To protect the interests of Mr. Simmons in the first place, and those of the federal treasury in the next, something must be done. The general expectation seems to be that the duties will be collected on board of armed vessels at the different ports of entry in the seceding states. Are our readers aware what a fleet this would require? There are seven collection districts in the little state of Florida alone; there are four in Alabama. At every port there must be a collector, with his army of appraisers, clerks, examiners, inspectors, weighers, gaugers, measurers, and so forth; there must be a Naval Officer and his staff of entry clerks. The Morrill tariff law, which we have just enacted, will make a larger number of all these necessary than would have been required a month ago. Where twenty men would have then answered the purpose thirty will now be needed. If we collect the revenue in this manner, with a fleet at every port and a corps of custom-house officers on board, it will cost us a great deal more than all we shall get.

But can the revenue be thus collected? The importers arriving at the southern harbors will know how to address the Custom-House officers. “We have a cargo,” they will naturally say, “on which we do not care to pay duties just at present; we must deposit it in the warehouses for the term during which we are permitted to do so by law.” What will the officers of the customs do in that case?

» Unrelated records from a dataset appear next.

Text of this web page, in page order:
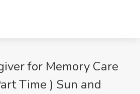
for Memory Care
Time ) Sun and
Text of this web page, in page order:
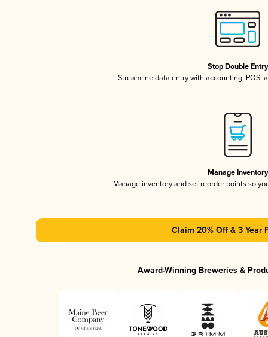
Stop Double Entry
Streamline data entry with accounting, POS,
Manage Inventory
Manage inventory and set reorder points so
Claim 20% Off & 3 Year
Award-Winning Breweries &
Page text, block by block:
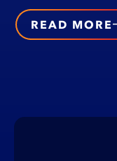
READ MORE
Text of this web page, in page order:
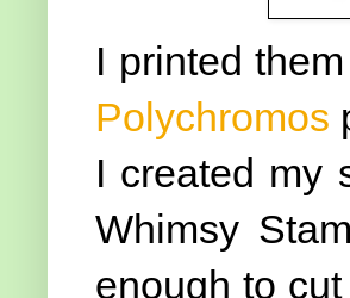
I printed
Polychromos
I created my
Whimsy
enough to
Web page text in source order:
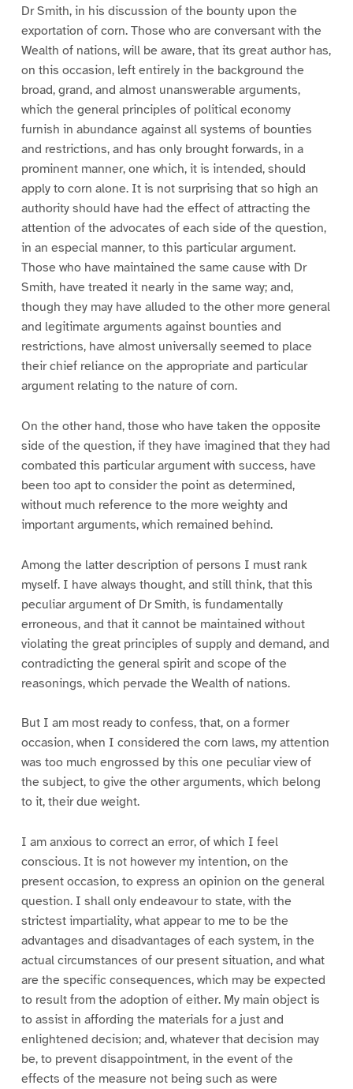
Dr Smith, in his discussion of the bounty upon the
exportation of corn. Those who are conversant with the
Wealth of nations, will be aware, that its great author has,
on this occasion, left entirely in the background the
broad, grand, and almost unanswerable arguments,
which the general principles of political economy
furnish in abundance against all systems of bounties
and restrictions, and has only brought forwards, in a
prominent manner, one which, it is intended, should
apply to corn alone. It is not surprising that so high an
authority should have had the effect of attracting the
attention of the advocates of each side of the question,
in an especial manner, to this particular argument.
Those who have maintained the same cause with Dr
Smith, have treated it nearly in the same way; and,
though they may have alluded to the other more general
and legitimate arguments against bounties and
restrictions, have almost universally seemed to place
their chief reliance on the appropriate and particular
argument relating to the nature of corn.
On the other hand, those who have taken the opposite
side of the question, if they have imagined that they had
combated this particular argument with success, have
been too apt to consider the point as determined,
without much reference to the more weighty and
important arguments, which remained behind.
Among the latter description of persons I must rank
myself. I have always thought, and still think, that this
peculiar argument of Dr Smith, is fundamentally
erroneous, and that it cannot be maintained without
violating the great principles of supply and demand, and
contradicting the general spirit and scope of the
reasonings, which pervade the Wealth of nations.
But I am most ready to confess, that, on a former
occasion, when I considered the corn laws, my attention
was too much engrossed by this one peculiar view of
the subject, to give the other arguments, which belong
to it, their due weight.
I am anxious to correct an error, of which I feel
conscious. It is not however my intention, on the
present occasion, to express an opinion on the general
question. I shall only endeavour to state, with the
strictest impartiality, what appear to me to be the
advantages and disadvantages of each system, in the
actual circumstances of our present situation, and what
are the specific consequences, which may be expected
to result from the adoption of either. My main object is
to assist in affording the materials for a just and
enlightened decision; and, whatever that decision may
be, to prevent disappointment, in the event of the
effects of the measure not being such as were
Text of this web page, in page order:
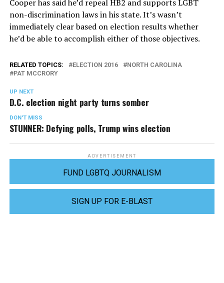
Cooper has said he’d repeal HB2 and supports LGBT
non-discrimination laws in his state. It’s wasn’t
immediately clear based on election results whether
he’d be able to accomplish either of those objectives.
RELATED TOPICS: ELECTION 2016
NORTH CAROLINA
PAT MCCRORY
UP NEXT
D.C. election night party turns somber
DON'T MISS
STUNNER: Defying polls, Trump wins election
ADVERTISEMENT
FUND LGBTQ JOURNALISM
SIGN UP FOR E-BLAST
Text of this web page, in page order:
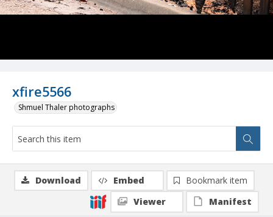
xfire5566
Shmuel Thaler photographs
Download Embed
Bookmark item
Viewer
Manifest
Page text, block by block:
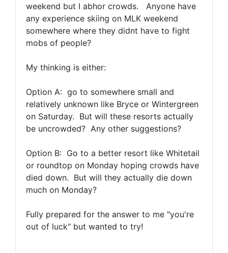
weekend but I abhor crowds. Anyone have
any experience skiing on MLK weekend
somewhere where they didnt have to fight
mobs of people?
My thinking is either:
Option A: go to somewhere small and
relatively unknown like Bryce or Wintergreen
on Saturday. But will these resorts actually
be uncrowded? Any other suggestions?
Option B: Go to a better resort like Whitetail
or roundtop on Monday hoping crowds have
died down. But will they actually die down
much on Monday?
Fully prepared for the answer to me "you're
out of luck" but wanted to try!
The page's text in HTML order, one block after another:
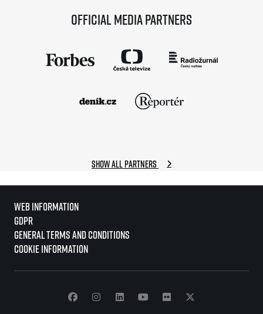
Official media partners
Show all partners
Web information
GDPR
General Terms and Conditions
Cookie information
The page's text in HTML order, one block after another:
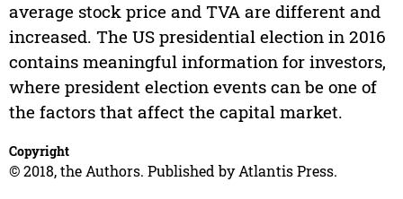
average stock price and TVA are different and
increased. The US presidential election in 2016
contains meaningful information for investors,
where president election events can be one of
the factors that affect the capital market.
Copyright
© 2018, the Authors. Published by Atlantis Press.
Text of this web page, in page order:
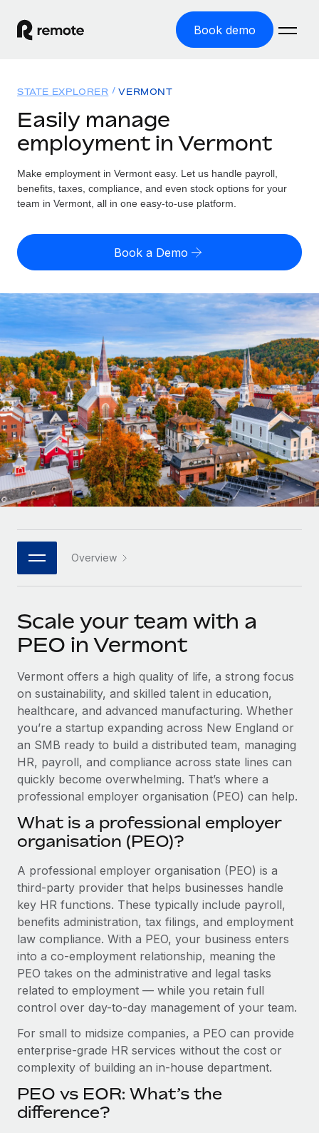
Book demo
GLOBAL EMPLOYMENT
Global Payroll
Run compliant payroll easily
Expand globally with zero entity cost
Contractor Management
Onboard and manage contractors globally
PEO
Outsource complex employment tasks
INFRASTRUCTURE
Remote Embedded
Seamlessly integrate HR into workflows
Platform
Built-in core HR functions for your team
Connect New
Connect any AI tool to Remote using our MCP
SERVICES
Ask an expert
Get expert help on global HR & compliance
Background checks
Simplify your candidate screening processes
Compliance watchtower
Stay ahead of compliance risks
Device management
Provision and track IT devices globally
Entity setup
Establish compliant entities fast
Mobility & Relocation
Relocate employees with ease
Benefits
Manage employee benefits with ease
Solutions
GLOBAL COVERAGE
Country Explorer
US State Explorer
Compare Remote
See how we stack up against others
GROWTH STAGE
Startups
Agile global HR & payroll solutions for growing
companies
Mid-market
Expand teams with tailored HR solutions
Enterprise
Global HR for large businesses
PARTNER WITH US
Become a partner
Explore partnership opportunities with us
Remote Build Coming soon
Integrations and AI Automations Consulting
CASE STUDIES
Remote Embedded x BambooHR: From local to
global hiring, with no platform switch
global employees right inside the platform they...
Learn More
How cside were able to hire the best people,
no matter the location
Overview With a laser focus on client-side security and a
distributed engineering team, cside uses...
Learn More
Resources
Misclassification risk calculator
Check employee misclassification risk by country
Calculate total employee costs in any country
Contractor payout calculator
Explore currency options and payout speeds for global
contractors
LEARN WITH REMOTE
Research & Guides
Case studies
HR Glossary
Job Description Library
Newsroom
Insights center
Get support
See all resources
BLOG
Global Payroll
Contractor Management
Compliance
Taxes
Work visas & permits
Changelog
Explore the blog
Why owned entities are key to maintaining
Pricing
English (United States)
English
Nederlands
Français
Deutsch
Español
Italiano
日本語
한국어
中文（简体）
Login
STATE EXPLORER VERMONT
Easily manage
employment in Vermont
Make employment in Vermont easy. Let us handle payroll,
benefits, taxes, compliance, and even stock options for your
team in Vermont, all in one easy-to-use platform.
Book a Demo
Overview
Scale your team with a
PEO in Vermont
Vermont offers a high quality of life, a strong focus
on sustainability, and skilled talent in education,
healthcare, and advanced manufacturing. Whether
you’re a startup expanding across New England or
an SMB ready to build a distributed team, managing
HR, payroll, and compliance across state lines can
quickly become overwhelming. That’s where a
professional employer organisation (PEO) can help.
What is a professional employer
organisation (PEO)?
A professional employer organisation (PEO) is a
third-party provider that helps businesses handle
key HR functions. These typically include payroll,
benefits administration, tax filings, and employment
law compliance. With a PEO, your business enters
into a co-employment relationship, meaning the
PEO takes on the administrative and legal tasks
related to employment — while you retain full
control over day-to-day management of your team.
For small to midsize companies, a PEO can provide
enterprise-grade HR services without the cost or
complexity of building an in-house department.
PEO vs EOR: What’s the
difference?
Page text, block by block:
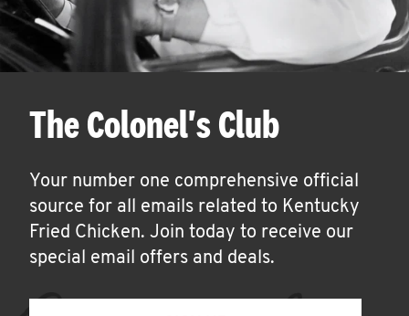
The Colonel's Club
Your number one comprehensive official
source for all emails related to Kentucky
Fried Chicken. Join today to receive our
special email offers and deals.

The government has no longer any warehouses in the seceding ports. The hold of an armed vessel would neither be a proper nor a sufficiently spacious repository for the goods. The duties in that case cannot be collected; and the collector will be puzzled to know whether to let the ship proceed to her port or to detain her.

We happen to know that there are importing houses at this moment preparing to take advantage of this opening for an unencumbered trade. They are getting ready to convey their cargoes to Charleston or Savannah; the goods will be landed there, and then brought coastwise to New York, where, being importations from a port within the Union, they will be subject to no duty. The new tariff, with its strange formalities and ingeniously devised delays, forms an additional inducement with them to take this course.

What, then, is left for our government? Shall we let the seceding states repeal the revenue laws for the whole Union in this manner? Or will the government choose to consider all foreign commerce destined for those ports where we have no custom-houses and no collectors, as contraband, and stop it, when offering to enter the collection districts from which our authorities have been expelled? Or will the President call a special session of Congress to do what the last unwisely failed to do—to abolish all ports of entry in the seceding states?